In a submission dated April 13, 1995, Monsanto provided summary information to support their safety assessment of cotton lines 1445 and 1698. These cotton lines were developed to be tolerant to the herbicide glyphosate.
Monsanto reported that they have developed cotton lines 1445 and 1698 by Agrobacterium mediated transformation of cotton line Coker 312 with plasmids PV-GHGT07 and PV-GHGT06, respectively. According to information provided by Monsanto, plasmid PV-GHGT06 contains genes for the following enzymes: CP4 5-enolpyruvylshikimate-3-phosphate synthase (CP4 EPSPS), 3'(9)-O-aminoglycoside adenyltransferase (AAD), and aminoglycoside 3'-phosphotransferase II (APH(3')II). In addition to these genes, Monsanto reported that plasmid PV-GHGT07 contains the gene for the enzyme glyphosate oxidoreductase (GOX).

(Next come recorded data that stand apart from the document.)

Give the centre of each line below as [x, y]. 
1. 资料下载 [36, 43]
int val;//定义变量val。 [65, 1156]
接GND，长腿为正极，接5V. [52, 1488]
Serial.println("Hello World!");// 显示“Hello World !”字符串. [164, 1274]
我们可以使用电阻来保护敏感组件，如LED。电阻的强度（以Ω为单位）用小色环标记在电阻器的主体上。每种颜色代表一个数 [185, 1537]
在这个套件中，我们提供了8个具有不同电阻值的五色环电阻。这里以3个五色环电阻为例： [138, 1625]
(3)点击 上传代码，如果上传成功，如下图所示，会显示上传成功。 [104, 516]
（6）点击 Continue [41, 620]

Monsanto reports that the cp4-epsps gene was isolated from Agrobacterium sp. strain CP4. Monsanto engineered the cp4-epsps gene to contain the chloroplast targeting sequences from the Arabidopsis thaliana epsps gene. Monsanto also modified the nucleic acid sequence of the cp4-epsps gene to improve expression of the EPSPS protein. This modified gene was expressed in E. coli from a PRecA-gene 10L vector. According to Monsanto, comparison of the in vitro enzyme activity of the native CP4-EPSPS with CP4-EPSPS enzyme expressed in E. coli establishes that the enzyme expressed from the synthetic gene is unaltered. Monsanto contends that their observation that cotton lines 1445 and 1698 are tolerant to the herbicide glyphosate further supports this conclusion.

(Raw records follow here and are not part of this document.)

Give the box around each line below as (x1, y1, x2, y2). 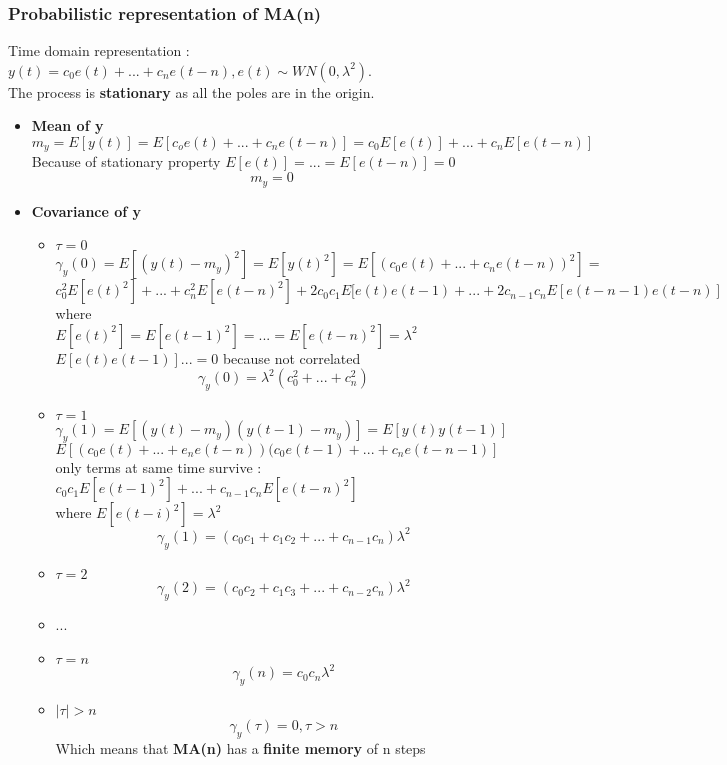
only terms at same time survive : (55, 456, 262, 477)
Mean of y (31, 115, 104, 136)
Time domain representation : (8, 40, 190, 61)
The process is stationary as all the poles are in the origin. (8, 81, 375, 102)
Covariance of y (31, 200, 142, 221)
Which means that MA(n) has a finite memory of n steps (55, 737, 426, 758)
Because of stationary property (31, 151, 221, 172)
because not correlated (222, 347, 361, 368)

Monsanto used the kanamycin resistance gene (APH(3')II(1)) as a selectable marker in the initial selection of transformed plant cells during the development of cotton lines 1445 and 1698.
Based on information provided by Monsanto, the aad gene was isolated from the Tn7 transposon and is under the control of its own bacterial promoter. Therefore, the expression of this gene in cotton plants is not expected. Monsanto reported that they confirmed that this gene is not expressed in their cotton lines 1445 and 1698.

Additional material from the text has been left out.